I had one idiot who kept phoning me about a "great position" with an investment bank that offered less money, a lot less holidays, a lot more pressure (which I interpreted as being required to be available 24x7) and less interesting work than what I currently do.
I kept asking him why I should be interested in such a role, of course, he couldn't tell me. The sheer desperation in his voice was almost enjoyable.
The sheer desperation in his voice was almost enjoyable
The first time I sent my resume out to recruiters, my phone rang nearly continuously for two days. I complained about it once to my wife. She said I should never be ungrateful for a recruiter calling. He father went through a few periods of unemployment and in her eyes a call from a recruiter was a cause for celebration. From that point on, I've always been patient with recruiters, even the dull ones.
I've been around long enough now to have the tables turn. In 2002-2003, calls from recruiters almost completely dried up. I had a job at the time, but I was looking to leave for greener pastures and became very grateful for any calls I received. Now I'm back to getting lots of unsolicited emails and calls, but I just politely decline and maintain a contact, because if the table do turn again, I'll have a wide net already cast to pull in my next gig.

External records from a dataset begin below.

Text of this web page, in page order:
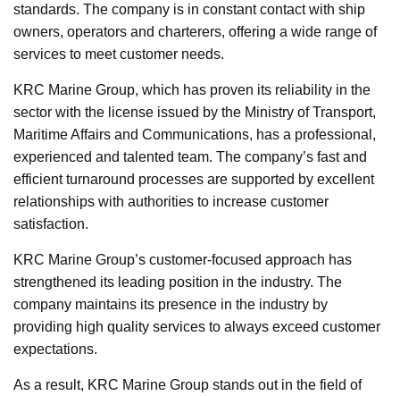
standards. The company is in constant contact with ship
owners, operators and charterers, offering a wide range of
services to meet customer needs.
KRC Marine Group, which has proven its reliability in the
sector with the license issued by the Ministry of Transport,
Maritime Affairs and Communications, has a professional,
experienced and talented team. The company’s fast and
efficient turnaround processes are supported by excellent
relationships with authorities to increase customer
satisfaction.
KRC Marine Group’s customer-focused approach has
strengthened its leading position in the industry. The
company maintains its presence in the industry by
providing high quality services to always exceed customer
expectations.
As a result, KRC Marine Group stands out in the field of

You hit the nail on the head. In a bad economy/tech market like 2001, the recruiters were rude, unreachable and acted like Gods.

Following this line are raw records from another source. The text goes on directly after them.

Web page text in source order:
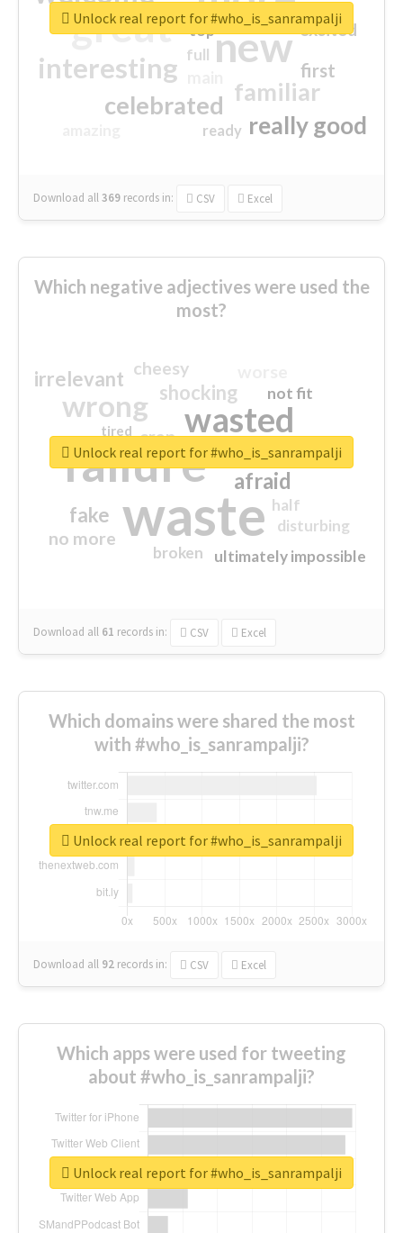
great new
interesting
familiar
celebrated
really good
first
excited
top
full
ready
Download all369 records in: CSV Excel
Unlock real report for #who_is_sanrampalji
Which negative adjectives were used the
most?
waste
failure
wasted
wrong
sorry
afraid
shocking
irrelevant
fake
no more
crap
cheesy
ultimately impossible
not fit
half
disturbing
closed
broken
tired
Download all 61 records in: CSV Excel
Unlock real report for #who_is_sanrampalji
Which domains were shared the most
with #who_is_sanrampalji?
Download all 92 records in: CSV Excel
Unlock real report for #who_is_sanrampalji
Which apps were used for tweeting
about #who_is_sanrampalji?
Unlock real report for #who_is_sanrampalji

After 9/11 2001, a recruiter sent me resume of few other candidates vying for the same job and asked me to write a page describing how I am better than those candidates.

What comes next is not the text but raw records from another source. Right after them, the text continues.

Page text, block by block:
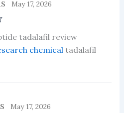
May 17, 2026
tadalafil review
chemical tadalafil
May 17, 2026
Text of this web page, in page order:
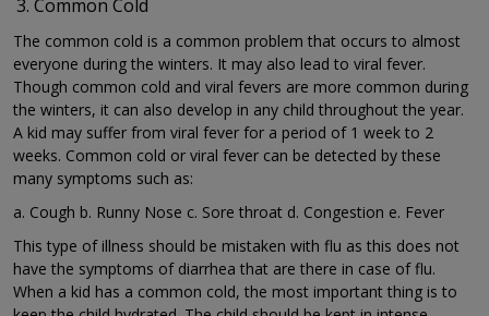
Common Cold
The common cold is a common problem that occurs to almost
everyone during the winters. It may also lead to viral fever.
Though common cold and viral fevers are more common during
the winters, it can also develop in any child throughout the year.
A kid may suffer from viral fever for a period of 1 week to 2
weeks. Common cold or viral fever can be detected by these
many symptoms such as:
a. Cough b. Runny Nose c. Sore throat d. Congestion e. Fever
This type of illness should be mistaken with flu as this does not
have the symptoms of diarrhea that are there in case of flu.
When a kid has a common cold, the most important thing is to
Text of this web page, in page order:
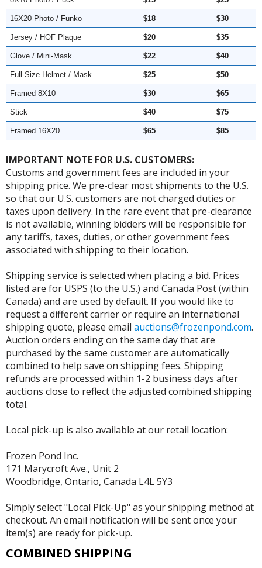
16X20 Photo / Funko $18 $30
Jersey / HOF Plaque $20 $35
Glove / Mini-Mask $22 $40
Full-Size Helmet / Mask $25 $50
Framed 8X10 $30 $65
Stick $40 $75
Framed 16X20 $65 $85
IMPORTANT NOTE FOR U.S. CUSTOMERS:
Customs and government fees are included in your
shipping price. We pre-clear most shipments to the U.S.
so that our U.S. customers are not charged duties or
taxes upon delivery. In the rare event that pre-clearance
is not available, winning bidders will be responsible for
any tariffs, taxes, duties, or other government fees
associated with shipping to their location.
Shipping service is selected when placing a bid. Prices
listed are for USPS (to the U.S.) and Canada Post (within
Canada) and are used by default. If you would like to
request a different carrier or require an international
shipping quote, please email auctions@frozenpond.com.
Auction orders ending on the same day that are
purchased by the same customer are automatically
combined to help save on shipping fees. Shipping
refunds are processed within 1-2 business days after
auctions close to reflect the adjusted combined shipping
total.
Local pick-up is also available at our retail location:
Frozen Pond Inc.
171 Marycroft Ave., Unit 2
Woodbridge, Ontario, Canada L4L 5Y3
Simply select "Local Pick-Up" as your shipping method at
checkout. An email notification will be sent once your
item(s) are ready for pick-up.
COMBINED SHIPPING

Now, the tables have turned, we developers consider recruiters as dirt bags.
I have no doubt that the tide will turn again. We just don't know when.
"Next time it could be you" is not the only or even best motivation for practicing compassion and tolerance. I have been cold called by inept recruiters and hired by companies with barely competent ones. Nurturing contempt for them does nothing good, in particular it does nothing good for you. It's also a missed opportunity: when a niche in the economy attracts ineptitude, that tells you there's a broken system possibly worth analyzing.
I encountered recruiters who were a bit short with me in that era, but I encountered more who had a who had a different sort of desperation than they do now. Third-party recruiters rely on a steady stream of jobs coming available so they can collect placement fees. In 2002, they faced a real pinch in what jobs were open and in what companies would pay to both developers and recruiters. Many recruiters went without work as they didn't have any jobs to place people in.
I talked with one recruiter about a job that paid about 1/3rd what I made just 2 years before. I said "has it really gotten that bad?" He opened up about the situation as he really didn't expect me to go after the job as it paid far less than what I was making, even back then. IIRC, it was the only job he had open at the time and rates had hit bottom, so he couldn't even find anyone willing to take it. Fortunately, things turned around for both of us.
I have one idiot who made me an offer which might have been somewhat realistic: it was at a networking company, doing C++ for APs/controllers (5 years experience wanted). I told him something like "sorry, no, I'm just leaving that field (and that city) for a little startup, I was more of an NMS guy anyway, and I wasn't using C++ - you could do a better job of convincing me that you understand my background and skill-set; I see you even are advertising for NMS positions on your company's site." I also allude to his company's competence using abstruse engineering language: "I've worked with your products before, and already faced some of these 'unique challenges' you promise."
Three months later he contacts me about the same C++ positions, with the same language. After me telling him exactly how to do his job. This time I was a little more explicit, and asked him to keep contacting me so I could make fun of him and his company to my engineering buddies. :P
Probably a bridge burned, but one I'll never use, and I don' t make a habit of this.
"you could do a better job of convincing me that you understand my background and skill-set; I see you even are advertising for NMS positions on your company's site."
I had a similar experience, and because I had multiple people from their office call me about different positions in the same time period, I became convinced that recruiters are just allotted a concrete list of positions that _they_ are responsible for. (think of it like randomly handing out a different list of target customers to each member of your sales team)
Even if you aren't a good fit for a given position, they'll call you about that position and not the one you're a better fit for, because well, it's not _their_ job to fill the other role.
I've always mentally associatted third-party recruiters with 'Glengarry Glen Ross,' so the idea that there are a number of 'leads' they all fight over would make sense. Just reversed with the easy to fill jobs being the good 'leads'. Some of the third party groups I've dealt with certainly had that aroma. (Some of the megaCo recruiting depts, too.)
That's exactly what happens at some places, from what I've heard. In some companies (the more commission-oriented ones) employees even own their "contact list" of candidates.
I kept asking him why I should be interested in such a role, of course, he couldn't tell me. The sheer desperation in his voice was almost enjoyable.